- Supreme Court of the United States

Decided June 18, 2025
- Full case name: Nuclear Regulatory Commission v. Texas
- Docket no.: 23-1300
- Citations: 605 U.S. 665 (more)

Holding
- Only parties to the NRC's licensing proceedings are entitled to obtain judicial review of the Commission's licensing decisions.

Court membership
- Chief Justice John Roberts Associate Justices Clarence Thomas · Samuel Alito Sonia Sotomayor · Elena Kagan Neil Gorsuch · Brett Kavanaugh Amy Coney Barrett · Ketanji Brown Jackson

Case opinions
- Majority: Kavanaugh
- Dissent: Gorsuch, joined by Thomas, Alito

= NRC v. Texas =

Nuclear Regulatory Commission v. Texas, , was a United States Supreme Court case in which the court held that only parties to the Nuclear Regulatory Commission's licensing proceedings are entitled to obtain judicial review of the Commission's licensing decisions.

== Background ==
The Atomic Energy Act of 1954 generally prohibits the private possession of nuclear materials, including spent nuclear fuel, without a license. The Nuclear Regulatory Commission promulgated regulations in 1980 allowing licenses to be granted for private off-site storage of spent fuel. These regulations were left undisturbed by the Nuclear Waste Policy Act of 1982 and were upheld by the DC Circuit Court of Appeals in 2004.

In this case, Interim Storage Partners (ISP) applied for a license to build a facility in Texas to store spent nuclear fuel. During ISP’s licensing proceeding, a Texas government agency submitted comments, including comments on a draft environmental impact statement prepared by the Commission for the proposed facility. Fasken Land and Minerals, a private Texan business, similarly submitted comments, and it also sought to intervene in the licensing proceeding. The Commission denied Fasken's petition to intervene. Fasken unsuccessfully challenged that denial of intervention before the full Commission and the D.C. Circuit.

In September 2021, the Commission granted ISP a license to build and operate its proposed storage facility. Texas and Fasken sought review of the Commission’s licensing decision in the Fifth Circuit. The Fifth Circuit found that the agency's action was ultra vires and vacated ISP’s license, holding that licensing a private off-site facility to store spent fuel exceeded the Commission's statutory authority. This holding conflicted with the DC Circuit's 2004 decision Bullcreek v. NRC.

== Supreme Court ==

=== Kavanaugh's majority opinion ===

Justice Kavanaugh, upholding a general consensus that has become established in circuit court decisions since the 1970s, held that "parties" to a licensing procedure may raise statutory claims under the Hobbs Act. However, submitting comments or attempting to intervene in the licensing procedure are not enough to qualify as a "party" because the Atomic Energy Act has specific requirements: "In any proceeding under this chapter, for the granting...of any license...the Commission shall grant a hearing upon the request of any person whose interest may be affected by the proceeding, and shall admit any such person as a party to such proceeding." Justice Kavanaugh interprets this to mean that a person becomes a "party" after they are granted a hearing.

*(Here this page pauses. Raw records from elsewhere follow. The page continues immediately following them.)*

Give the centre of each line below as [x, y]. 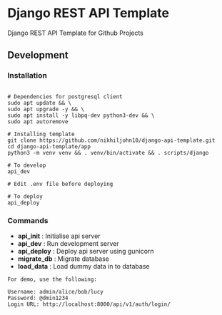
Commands [28, 220]
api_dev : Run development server [68, 243]
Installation [27, 76]
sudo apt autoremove [38, 122]
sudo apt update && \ [40, 103]
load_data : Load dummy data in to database [84, 266]
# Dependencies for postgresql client [65, 97]
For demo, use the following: [52, 279]
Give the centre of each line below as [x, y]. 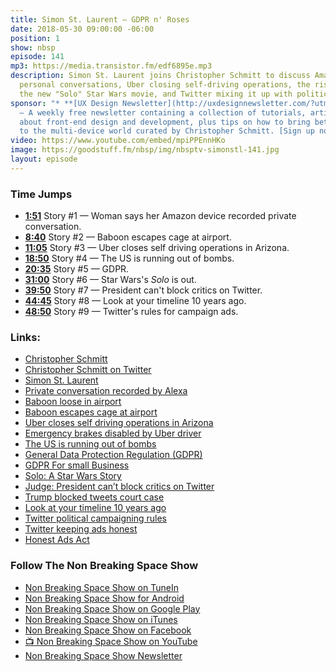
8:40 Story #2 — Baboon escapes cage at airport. [128, 237]
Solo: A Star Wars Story [73, 476]
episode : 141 [37, 57]
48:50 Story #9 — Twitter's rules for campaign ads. [131, 312]
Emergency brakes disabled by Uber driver [113, 433]
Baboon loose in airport [73, 402]
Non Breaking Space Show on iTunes [101, 619]
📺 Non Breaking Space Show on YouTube [111, 641]
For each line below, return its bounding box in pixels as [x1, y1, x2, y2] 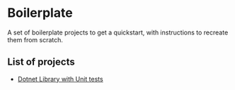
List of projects [7, 56, 76, 68]
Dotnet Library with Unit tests [17, 75, 104, 83]
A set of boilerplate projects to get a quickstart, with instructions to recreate [7, 28, 229, 37]
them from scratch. [7, 35, 64, 44]
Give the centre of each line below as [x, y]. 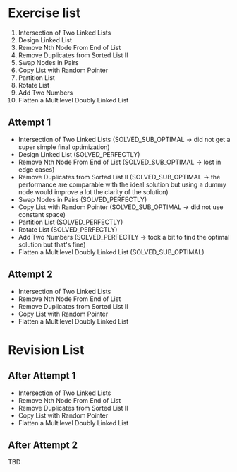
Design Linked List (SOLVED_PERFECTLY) [79, 154]
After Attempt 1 [42, 376]
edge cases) [36, 169]
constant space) [42, 214]
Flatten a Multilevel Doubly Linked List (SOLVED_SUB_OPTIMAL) [111, 252]
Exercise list [44, 13]
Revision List [46, 349]
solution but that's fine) [52, 244]
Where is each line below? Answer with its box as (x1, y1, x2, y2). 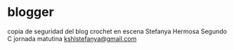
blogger (7, 4, 54, 20)
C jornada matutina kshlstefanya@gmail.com (7, 34, 137, 42)
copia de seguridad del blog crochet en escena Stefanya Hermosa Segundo (7, 27, 227, 35)
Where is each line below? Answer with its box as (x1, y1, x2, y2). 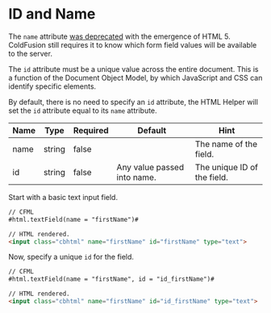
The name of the (194, 138, 258, 149)
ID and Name (8, 5, 96, 23)
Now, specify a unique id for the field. (8, 252, 135, 262)
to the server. (8, 48, 52, 58)
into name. (116, 171, 156, 182)
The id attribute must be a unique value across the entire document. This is (8, 64, 259, 73)
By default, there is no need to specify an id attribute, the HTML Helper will (8, 97, 258, 106)
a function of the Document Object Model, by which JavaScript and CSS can (8, 73, 263, 82)

The Fifth Circuit agreed with Fasken's ultra vires claim. However, after the Administrative Procedure Act provided a general cause of action for challenging agency action, the Supreme Court held in Leedom v. Kyne and Boire v. Greyhound Corp. that an agency order may be reviewed ultra vires only if no statutory cause of action is available. The Court says ultra vires review is not "an easy end-run around the limitations of the Hobbs Act" and limits Leedom v. Kyne to situations where an agency acts contrary to a "specific prohibition" in a statute and there is no statutory provision for judicial review. Because the Hobbs Act provides for judicial review of the licensing proceeding, the Court rules, without deciding whether the agency exceeded its statutory authority, that Texas and Fasken's claims are not reviewable under § 2344 .

=== Gorsuch's dissent ===

The dissent argued that the Commission exceeded its statutory authority, and disagreed with the majority's ruling that Texas and Fasken were not "parties" unless admitted by the agency, comparing it to "letting the fox guard the henhouse". Justice Gorsuch said Texas and Fasken's extensive comments during the environmental review qualified them as "parties" under circuit court precedents. He said upholding the Commission's argument "forces us to reimagine a statute expanding public access to the agency's administrative proceedings into one restricting access".